Dataset items
--------------------------------
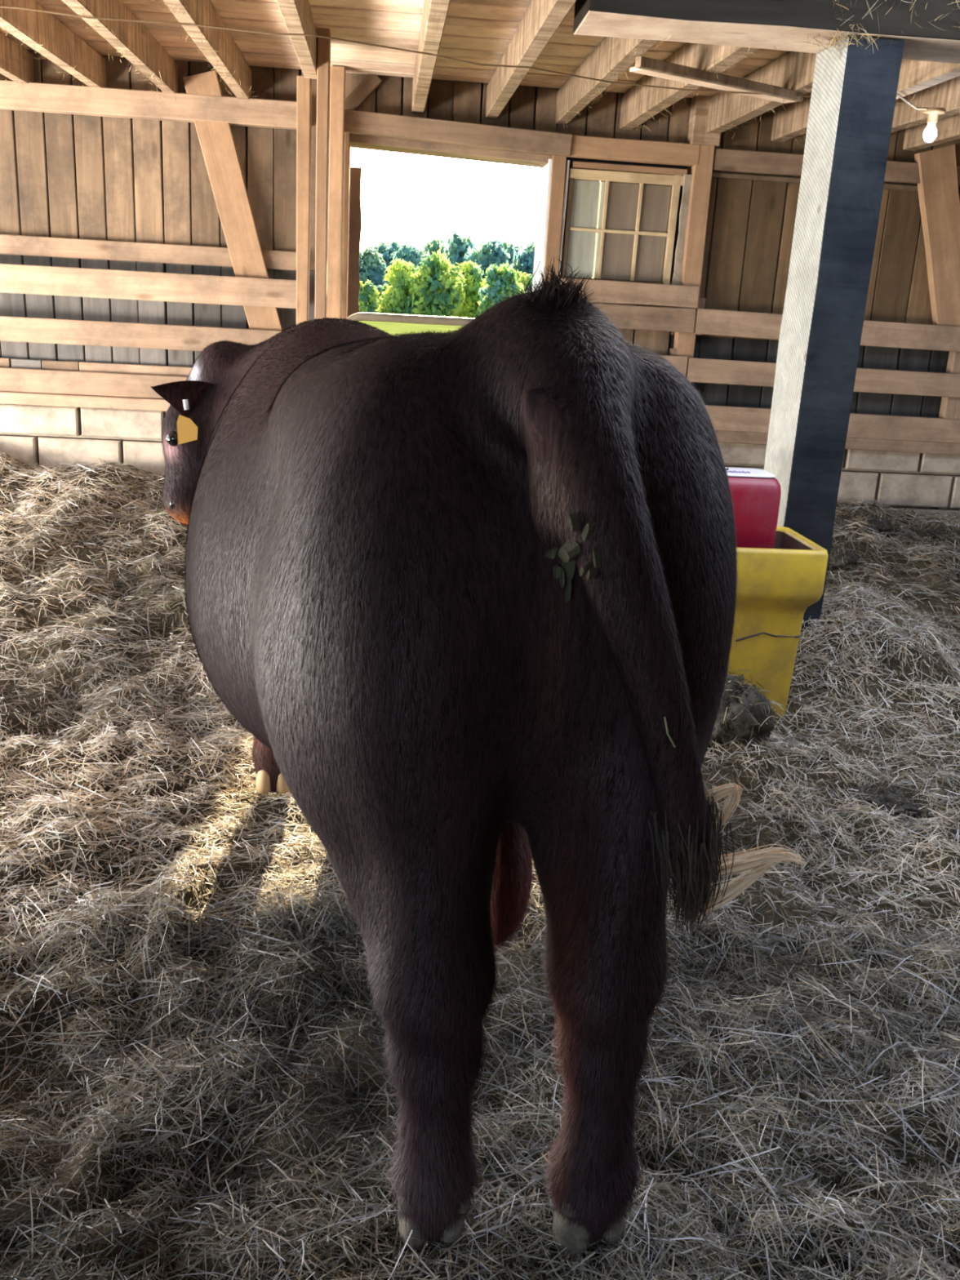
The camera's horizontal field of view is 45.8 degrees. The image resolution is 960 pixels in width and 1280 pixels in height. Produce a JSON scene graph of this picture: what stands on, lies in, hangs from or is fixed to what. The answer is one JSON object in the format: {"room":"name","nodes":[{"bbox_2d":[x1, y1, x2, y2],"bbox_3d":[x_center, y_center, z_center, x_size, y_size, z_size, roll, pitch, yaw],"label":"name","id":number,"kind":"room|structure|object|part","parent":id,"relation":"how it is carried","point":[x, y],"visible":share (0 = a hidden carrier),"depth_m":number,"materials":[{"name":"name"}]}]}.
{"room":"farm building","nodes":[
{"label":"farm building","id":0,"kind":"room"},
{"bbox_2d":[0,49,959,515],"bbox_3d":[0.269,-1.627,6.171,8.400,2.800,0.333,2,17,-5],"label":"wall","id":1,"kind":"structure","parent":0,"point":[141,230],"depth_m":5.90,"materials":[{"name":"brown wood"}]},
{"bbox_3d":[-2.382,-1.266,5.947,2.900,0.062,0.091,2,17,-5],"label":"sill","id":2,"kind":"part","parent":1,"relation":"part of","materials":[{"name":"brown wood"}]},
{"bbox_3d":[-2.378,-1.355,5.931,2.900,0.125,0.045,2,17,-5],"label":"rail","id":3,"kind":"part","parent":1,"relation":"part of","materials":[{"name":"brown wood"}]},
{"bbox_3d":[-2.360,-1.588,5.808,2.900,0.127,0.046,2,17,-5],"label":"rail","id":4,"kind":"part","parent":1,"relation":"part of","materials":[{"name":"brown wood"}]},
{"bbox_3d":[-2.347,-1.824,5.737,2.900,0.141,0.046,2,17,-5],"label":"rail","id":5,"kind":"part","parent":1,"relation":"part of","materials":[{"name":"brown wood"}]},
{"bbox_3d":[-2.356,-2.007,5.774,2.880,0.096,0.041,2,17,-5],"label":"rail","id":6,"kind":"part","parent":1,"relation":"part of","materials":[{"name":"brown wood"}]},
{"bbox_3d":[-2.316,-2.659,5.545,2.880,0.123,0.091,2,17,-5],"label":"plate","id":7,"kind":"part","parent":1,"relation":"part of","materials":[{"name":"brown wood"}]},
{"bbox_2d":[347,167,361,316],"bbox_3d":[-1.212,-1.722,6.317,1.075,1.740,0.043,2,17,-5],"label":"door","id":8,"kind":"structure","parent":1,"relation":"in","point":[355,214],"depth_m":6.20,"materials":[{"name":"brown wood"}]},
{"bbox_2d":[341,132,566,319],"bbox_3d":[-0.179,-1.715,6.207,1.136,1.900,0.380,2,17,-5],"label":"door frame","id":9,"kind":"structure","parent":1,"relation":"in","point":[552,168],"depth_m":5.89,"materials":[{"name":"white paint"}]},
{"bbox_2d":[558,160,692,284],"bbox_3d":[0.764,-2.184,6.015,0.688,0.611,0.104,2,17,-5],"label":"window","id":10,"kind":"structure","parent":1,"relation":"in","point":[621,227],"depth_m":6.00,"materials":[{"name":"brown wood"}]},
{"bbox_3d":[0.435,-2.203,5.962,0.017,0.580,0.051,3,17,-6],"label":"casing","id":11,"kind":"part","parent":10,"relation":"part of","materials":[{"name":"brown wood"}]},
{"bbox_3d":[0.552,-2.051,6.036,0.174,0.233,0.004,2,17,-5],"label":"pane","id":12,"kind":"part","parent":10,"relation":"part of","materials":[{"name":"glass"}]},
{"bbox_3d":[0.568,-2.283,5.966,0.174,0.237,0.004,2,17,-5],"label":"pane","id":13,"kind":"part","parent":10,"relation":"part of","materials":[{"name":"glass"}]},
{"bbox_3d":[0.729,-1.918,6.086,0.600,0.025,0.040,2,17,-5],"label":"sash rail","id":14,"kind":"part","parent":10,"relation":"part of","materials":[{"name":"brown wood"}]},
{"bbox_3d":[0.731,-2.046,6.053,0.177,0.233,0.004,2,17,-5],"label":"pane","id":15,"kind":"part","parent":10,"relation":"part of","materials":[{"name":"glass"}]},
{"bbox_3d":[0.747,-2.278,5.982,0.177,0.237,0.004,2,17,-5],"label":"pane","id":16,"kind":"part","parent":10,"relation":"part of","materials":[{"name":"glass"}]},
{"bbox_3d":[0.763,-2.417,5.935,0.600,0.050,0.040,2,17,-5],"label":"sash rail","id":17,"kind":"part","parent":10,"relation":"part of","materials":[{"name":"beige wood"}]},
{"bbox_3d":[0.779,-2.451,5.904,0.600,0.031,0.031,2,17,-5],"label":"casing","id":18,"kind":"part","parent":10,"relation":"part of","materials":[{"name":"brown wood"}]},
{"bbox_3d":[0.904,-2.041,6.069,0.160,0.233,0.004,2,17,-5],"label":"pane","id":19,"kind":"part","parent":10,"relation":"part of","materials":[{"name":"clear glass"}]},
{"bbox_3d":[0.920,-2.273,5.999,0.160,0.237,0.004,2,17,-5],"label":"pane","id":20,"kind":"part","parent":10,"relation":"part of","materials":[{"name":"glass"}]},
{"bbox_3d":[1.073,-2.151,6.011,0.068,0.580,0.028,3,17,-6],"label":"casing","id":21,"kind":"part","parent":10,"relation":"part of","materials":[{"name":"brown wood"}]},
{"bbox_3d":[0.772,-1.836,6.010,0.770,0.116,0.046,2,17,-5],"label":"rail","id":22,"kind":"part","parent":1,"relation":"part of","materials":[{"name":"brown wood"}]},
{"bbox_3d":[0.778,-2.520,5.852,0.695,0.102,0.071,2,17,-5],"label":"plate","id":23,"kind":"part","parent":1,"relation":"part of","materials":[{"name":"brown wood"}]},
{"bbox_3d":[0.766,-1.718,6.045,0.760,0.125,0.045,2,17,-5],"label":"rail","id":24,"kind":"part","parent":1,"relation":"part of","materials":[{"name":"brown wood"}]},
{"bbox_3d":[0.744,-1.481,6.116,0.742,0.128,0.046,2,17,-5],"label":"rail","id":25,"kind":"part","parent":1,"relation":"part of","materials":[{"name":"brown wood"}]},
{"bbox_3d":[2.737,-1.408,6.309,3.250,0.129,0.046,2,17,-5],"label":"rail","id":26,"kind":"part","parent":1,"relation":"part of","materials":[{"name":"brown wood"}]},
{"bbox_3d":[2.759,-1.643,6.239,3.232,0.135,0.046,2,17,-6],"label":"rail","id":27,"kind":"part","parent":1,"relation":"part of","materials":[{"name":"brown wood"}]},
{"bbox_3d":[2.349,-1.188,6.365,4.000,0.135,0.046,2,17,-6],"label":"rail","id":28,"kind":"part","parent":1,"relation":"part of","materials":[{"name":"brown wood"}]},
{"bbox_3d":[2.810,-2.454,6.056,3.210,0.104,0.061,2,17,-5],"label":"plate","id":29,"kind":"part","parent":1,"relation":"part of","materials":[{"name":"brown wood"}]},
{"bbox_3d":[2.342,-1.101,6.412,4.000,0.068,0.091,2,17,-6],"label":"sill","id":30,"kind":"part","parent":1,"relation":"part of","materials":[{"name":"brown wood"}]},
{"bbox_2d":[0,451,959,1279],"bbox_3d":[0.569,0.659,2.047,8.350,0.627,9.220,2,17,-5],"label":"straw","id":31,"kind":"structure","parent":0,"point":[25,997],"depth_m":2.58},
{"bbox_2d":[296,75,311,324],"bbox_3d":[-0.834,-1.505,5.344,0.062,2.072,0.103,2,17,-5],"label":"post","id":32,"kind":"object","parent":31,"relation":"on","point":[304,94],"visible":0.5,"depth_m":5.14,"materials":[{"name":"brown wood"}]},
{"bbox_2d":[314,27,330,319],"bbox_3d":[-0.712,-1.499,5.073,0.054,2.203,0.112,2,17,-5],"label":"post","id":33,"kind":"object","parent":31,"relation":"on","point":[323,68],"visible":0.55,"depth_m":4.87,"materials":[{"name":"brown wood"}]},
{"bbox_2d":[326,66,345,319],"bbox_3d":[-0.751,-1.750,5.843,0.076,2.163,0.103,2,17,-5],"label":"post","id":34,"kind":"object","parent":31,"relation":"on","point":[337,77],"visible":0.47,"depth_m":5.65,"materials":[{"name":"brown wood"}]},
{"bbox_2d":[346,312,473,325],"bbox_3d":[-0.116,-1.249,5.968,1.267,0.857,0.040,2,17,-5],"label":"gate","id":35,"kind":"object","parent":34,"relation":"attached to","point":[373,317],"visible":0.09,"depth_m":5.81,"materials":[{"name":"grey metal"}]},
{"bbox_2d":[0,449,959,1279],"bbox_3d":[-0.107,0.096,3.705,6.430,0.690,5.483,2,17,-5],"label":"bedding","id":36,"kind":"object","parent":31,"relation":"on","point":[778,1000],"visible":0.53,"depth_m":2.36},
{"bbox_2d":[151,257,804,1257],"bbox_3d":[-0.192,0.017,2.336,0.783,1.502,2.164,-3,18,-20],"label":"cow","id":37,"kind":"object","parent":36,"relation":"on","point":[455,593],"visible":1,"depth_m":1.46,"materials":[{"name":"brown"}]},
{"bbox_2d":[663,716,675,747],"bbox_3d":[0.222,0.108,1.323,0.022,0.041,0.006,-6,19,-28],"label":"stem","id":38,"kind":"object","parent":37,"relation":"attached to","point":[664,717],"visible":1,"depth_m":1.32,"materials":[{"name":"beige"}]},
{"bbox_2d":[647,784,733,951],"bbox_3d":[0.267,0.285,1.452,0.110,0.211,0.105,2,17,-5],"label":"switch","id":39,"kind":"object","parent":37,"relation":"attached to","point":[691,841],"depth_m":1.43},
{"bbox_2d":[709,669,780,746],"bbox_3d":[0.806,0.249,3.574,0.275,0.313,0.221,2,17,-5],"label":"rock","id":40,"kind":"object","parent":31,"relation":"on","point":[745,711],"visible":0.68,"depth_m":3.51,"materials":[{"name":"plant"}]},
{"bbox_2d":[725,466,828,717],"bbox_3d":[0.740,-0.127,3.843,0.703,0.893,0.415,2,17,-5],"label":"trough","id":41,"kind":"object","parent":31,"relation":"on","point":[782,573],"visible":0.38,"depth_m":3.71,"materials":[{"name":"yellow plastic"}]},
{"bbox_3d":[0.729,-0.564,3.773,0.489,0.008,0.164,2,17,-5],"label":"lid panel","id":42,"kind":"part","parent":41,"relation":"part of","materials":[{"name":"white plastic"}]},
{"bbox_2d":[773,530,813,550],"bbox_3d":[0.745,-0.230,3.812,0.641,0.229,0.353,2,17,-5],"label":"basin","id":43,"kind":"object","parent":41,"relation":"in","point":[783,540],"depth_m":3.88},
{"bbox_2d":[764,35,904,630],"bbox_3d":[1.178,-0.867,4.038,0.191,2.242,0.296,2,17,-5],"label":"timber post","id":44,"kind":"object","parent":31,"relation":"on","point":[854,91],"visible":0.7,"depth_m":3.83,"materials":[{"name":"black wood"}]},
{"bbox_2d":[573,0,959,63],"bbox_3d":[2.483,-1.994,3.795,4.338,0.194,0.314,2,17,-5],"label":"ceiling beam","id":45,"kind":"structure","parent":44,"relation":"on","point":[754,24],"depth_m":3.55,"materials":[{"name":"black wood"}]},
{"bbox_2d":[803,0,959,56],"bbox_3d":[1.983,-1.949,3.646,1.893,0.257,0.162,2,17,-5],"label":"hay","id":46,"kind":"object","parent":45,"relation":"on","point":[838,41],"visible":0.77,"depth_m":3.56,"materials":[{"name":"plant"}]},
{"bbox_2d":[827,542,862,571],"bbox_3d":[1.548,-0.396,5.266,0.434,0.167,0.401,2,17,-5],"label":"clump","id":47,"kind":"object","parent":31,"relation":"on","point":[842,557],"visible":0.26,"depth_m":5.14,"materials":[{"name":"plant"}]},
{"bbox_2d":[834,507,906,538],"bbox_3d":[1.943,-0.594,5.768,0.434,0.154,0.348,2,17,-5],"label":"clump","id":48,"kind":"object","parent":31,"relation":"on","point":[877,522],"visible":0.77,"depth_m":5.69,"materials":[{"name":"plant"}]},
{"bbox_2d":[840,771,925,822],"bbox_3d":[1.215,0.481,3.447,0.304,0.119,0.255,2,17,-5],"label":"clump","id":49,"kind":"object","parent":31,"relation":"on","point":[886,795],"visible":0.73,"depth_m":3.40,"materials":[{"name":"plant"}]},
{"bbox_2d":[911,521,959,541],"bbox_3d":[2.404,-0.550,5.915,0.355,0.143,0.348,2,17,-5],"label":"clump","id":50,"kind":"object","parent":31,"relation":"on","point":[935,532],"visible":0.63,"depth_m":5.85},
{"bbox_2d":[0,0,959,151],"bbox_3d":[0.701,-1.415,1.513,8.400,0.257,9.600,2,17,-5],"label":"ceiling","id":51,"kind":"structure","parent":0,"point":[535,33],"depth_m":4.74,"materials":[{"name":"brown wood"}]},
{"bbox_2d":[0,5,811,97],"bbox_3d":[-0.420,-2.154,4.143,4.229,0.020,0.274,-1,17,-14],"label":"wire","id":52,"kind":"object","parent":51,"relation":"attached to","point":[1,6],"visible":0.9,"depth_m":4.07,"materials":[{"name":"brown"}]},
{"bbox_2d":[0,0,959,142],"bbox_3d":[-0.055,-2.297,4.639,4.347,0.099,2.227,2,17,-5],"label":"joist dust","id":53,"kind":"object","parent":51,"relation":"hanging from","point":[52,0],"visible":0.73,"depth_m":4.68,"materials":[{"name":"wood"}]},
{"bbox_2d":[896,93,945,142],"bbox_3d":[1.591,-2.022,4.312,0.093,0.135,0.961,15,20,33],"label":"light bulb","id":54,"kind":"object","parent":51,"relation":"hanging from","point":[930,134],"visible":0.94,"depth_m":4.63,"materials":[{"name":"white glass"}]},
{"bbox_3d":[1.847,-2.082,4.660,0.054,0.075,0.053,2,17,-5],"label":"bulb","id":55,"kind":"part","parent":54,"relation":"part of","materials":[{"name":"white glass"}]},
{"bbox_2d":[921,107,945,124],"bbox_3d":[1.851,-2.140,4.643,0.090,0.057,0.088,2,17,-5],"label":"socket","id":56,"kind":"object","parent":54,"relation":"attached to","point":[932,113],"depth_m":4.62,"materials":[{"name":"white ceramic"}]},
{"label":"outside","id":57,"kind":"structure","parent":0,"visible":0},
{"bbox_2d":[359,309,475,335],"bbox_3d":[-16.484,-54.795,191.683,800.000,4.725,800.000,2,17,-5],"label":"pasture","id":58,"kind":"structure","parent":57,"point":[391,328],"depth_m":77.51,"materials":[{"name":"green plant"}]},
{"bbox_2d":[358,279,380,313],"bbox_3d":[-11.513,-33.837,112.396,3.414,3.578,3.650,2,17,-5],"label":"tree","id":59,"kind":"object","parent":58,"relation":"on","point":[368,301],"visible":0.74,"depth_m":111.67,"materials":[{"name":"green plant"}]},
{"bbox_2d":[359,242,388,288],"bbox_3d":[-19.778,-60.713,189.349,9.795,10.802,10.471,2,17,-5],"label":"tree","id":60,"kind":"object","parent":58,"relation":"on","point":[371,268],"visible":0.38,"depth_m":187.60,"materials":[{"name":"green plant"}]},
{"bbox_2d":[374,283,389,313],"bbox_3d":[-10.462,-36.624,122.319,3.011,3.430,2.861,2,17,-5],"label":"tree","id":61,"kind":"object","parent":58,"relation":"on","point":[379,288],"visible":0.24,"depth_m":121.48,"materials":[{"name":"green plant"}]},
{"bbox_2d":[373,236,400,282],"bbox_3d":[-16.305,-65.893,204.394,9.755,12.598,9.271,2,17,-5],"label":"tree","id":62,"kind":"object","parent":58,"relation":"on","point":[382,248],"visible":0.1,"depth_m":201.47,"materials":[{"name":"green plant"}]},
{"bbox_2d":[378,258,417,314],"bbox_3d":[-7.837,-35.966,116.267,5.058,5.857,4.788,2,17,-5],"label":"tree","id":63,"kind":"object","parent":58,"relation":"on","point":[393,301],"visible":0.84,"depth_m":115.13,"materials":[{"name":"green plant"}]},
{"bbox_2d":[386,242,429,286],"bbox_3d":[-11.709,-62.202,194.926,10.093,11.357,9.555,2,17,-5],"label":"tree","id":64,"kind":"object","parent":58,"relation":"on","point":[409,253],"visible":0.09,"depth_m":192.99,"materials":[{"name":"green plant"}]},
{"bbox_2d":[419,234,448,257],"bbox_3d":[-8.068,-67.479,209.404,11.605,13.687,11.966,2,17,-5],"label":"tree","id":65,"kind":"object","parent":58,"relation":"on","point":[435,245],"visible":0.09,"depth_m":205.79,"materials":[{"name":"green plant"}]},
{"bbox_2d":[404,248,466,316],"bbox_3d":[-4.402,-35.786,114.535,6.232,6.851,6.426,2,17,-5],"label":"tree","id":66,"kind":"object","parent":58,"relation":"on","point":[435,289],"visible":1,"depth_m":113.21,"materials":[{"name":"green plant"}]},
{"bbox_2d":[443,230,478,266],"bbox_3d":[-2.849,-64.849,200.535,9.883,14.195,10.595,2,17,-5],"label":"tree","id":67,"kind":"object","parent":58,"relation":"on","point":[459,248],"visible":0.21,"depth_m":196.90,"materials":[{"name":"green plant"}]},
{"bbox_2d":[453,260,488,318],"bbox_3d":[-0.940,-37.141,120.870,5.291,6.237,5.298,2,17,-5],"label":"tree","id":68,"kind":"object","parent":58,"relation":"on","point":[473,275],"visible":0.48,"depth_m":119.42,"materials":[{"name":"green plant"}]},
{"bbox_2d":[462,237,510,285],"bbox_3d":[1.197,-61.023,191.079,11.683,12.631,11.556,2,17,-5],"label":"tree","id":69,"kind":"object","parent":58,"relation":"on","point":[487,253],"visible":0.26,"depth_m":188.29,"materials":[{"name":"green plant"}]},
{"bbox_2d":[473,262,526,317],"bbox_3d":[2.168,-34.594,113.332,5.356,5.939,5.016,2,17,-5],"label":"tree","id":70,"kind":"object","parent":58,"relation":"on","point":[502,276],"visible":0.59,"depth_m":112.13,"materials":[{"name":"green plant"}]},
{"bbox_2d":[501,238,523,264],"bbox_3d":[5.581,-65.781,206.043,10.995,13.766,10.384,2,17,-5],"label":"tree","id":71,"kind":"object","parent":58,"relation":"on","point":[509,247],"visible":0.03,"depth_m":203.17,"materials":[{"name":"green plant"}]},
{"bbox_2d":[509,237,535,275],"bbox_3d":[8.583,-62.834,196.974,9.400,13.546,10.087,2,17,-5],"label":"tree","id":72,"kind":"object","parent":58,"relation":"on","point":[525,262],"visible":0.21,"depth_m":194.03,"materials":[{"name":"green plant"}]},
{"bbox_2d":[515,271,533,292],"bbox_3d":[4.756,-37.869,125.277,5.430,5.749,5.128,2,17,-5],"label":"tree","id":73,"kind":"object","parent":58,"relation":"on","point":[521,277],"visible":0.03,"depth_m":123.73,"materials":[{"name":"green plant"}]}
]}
--------------------------------
Goal of the exercise: All lines above containing the string "sill" are to be collected.

Response to the exercise:
{"bbox_3d":[-2.382,-1.266,5.947,2.900,0.062,0.091,2,17,-5],"label":"sill","id":2,"kind":"part","parent":1,"relation":"part of","materials":[{"name":"brown wood"}]},
{"bbox_3d":[2.342,-1.101,6.412,4.000,0.068,0.091,2,17,-6],"label":"sill","id":30,"kind":"part","parent":1,"relation":"part of","materials":[{"name":"brown wood"}]},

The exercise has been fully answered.